Auto-Repayment at Maturity

If your Binance account has sufficient balance, you can enable automatic repayment at maturity. The system will automatically deduct the required assets to complete repayment.

What Happens If You Don't Repay

If you fail to repay at maturity and haven't set up auto-repayment, the system will automatically sell your collateral to cover the loan. Always keep track of your repayment date and set reminders.

Managing Your LTV Ratio

LTV is the most critical metric in loan management. Here's how to keep it in check:

Add more collateral. When a market drop pushes your LTV up, add additional collateral to bring it back down.

Make partial repayments. Paying back part of the loan also effectively lowers your LTV.

Set price alerts. In the Binance app, set price alerts for your collateral asset so you're notified when the price approaches your margin call trigger.

Interest Calculation Example

Suppose you collateralize 1 BTC (worth 60,000 USDT), borrow 30,000 USDT, for a 30-day term at an 8% annual rate.

Daily interest = 30,000 x 8% / 365 = approximately 6.58 USDT. Total interest over 30 days is approximately 197.26 USDT. At maturity, you repay 30,197.26 USDT and get your 1 BTC back.

Risk Warnings

First, liquidation risk is the biggest threat. If your collateral price plunges and you can't add collateral in time, the system will force-sell your assets. In extreme market conditions, this can happen very quickly.

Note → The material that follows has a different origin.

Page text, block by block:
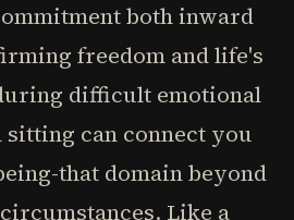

Second, interest rate fluctuation. Flexible loan rates aren't fixed — they can spike when market demand surges.

Third, don't borrow to speculate with high leverage. Borrowing is already a form of leverage. Using borrowed funds for high-risk investments creates leverage on top of leverage — a recipe for devastating losses if the market turns.

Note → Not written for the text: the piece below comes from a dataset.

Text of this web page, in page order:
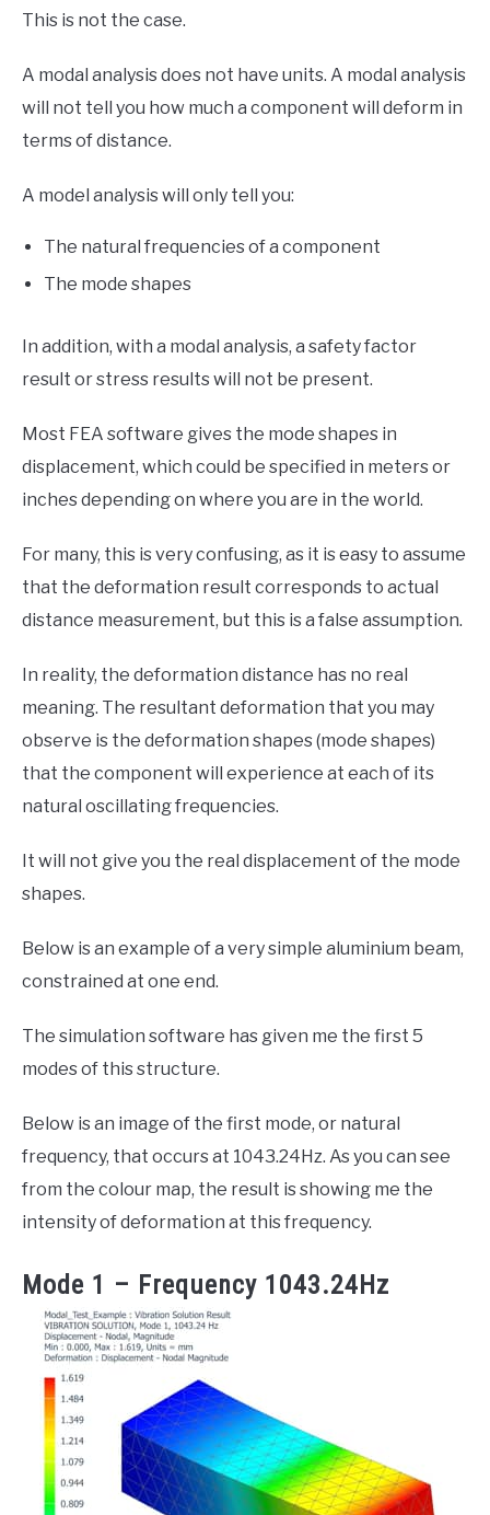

Fourth, always remember your repayment date. Missing it means your collateral gets liquidated automatically.

Summary

Binance Crypto Loans give crypto holders a flexible way to access liquidity without selling their assets. When using this feature, be diligent about managing your LTV ratio, maintain a safety margin, and stay on top of market movements and repayment dates. Crypto loans are a double-edged sword: used wisely, they improve capital efficiency; used carelessly, they can amplify your losses.